- **Directions for this task**:
Your job is to retype the records exactly while dropping every picture.

- **Source material**:
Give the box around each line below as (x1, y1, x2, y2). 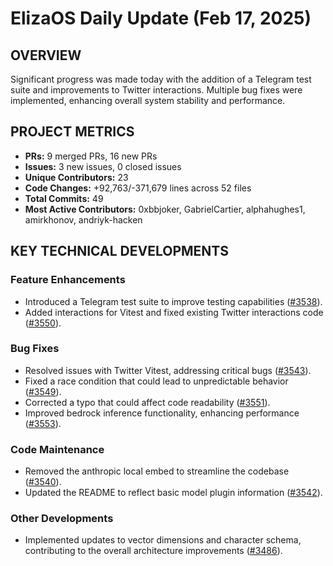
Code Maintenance (10, 442, 105, 456)
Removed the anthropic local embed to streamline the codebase (24, 465, 290, 477)
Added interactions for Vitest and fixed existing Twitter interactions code (24, 306, 324, 318)
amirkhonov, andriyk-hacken (24, 213, 143, 226)
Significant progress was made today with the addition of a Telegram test (10, 73, 312, 85)
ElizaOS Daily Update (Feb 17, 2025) (10, 7, 312, 30)
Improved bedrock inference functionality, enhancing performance (24, 407, 300, 419)
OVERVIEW (10, 47, 82, 64)

- **Result of this task**:
Give the box around each line below as (x1, y1, x2, y2). 
Code Maintenance (10, 442, 105, 456)
Removed the anthropic local embed to streamline the codebase (24, 465, 290, 477)
Added interactions for Vitest and fixed existing Twitter interactions code (24, 306, 324, 318)
amirkhonov, andriyk-hacken (24, 213, 143, 226)
Significant progress was made today with the addition of a Telegram test (10, 73, 312, 85)
ElizaOS Daily Update (Feb 17, 2025) (10, 7, 312, 30)
Improved bedrock inference functionality, enhancing performance (24, 407, 300, 419)
OVERVIEW (10, 47, 82, 64)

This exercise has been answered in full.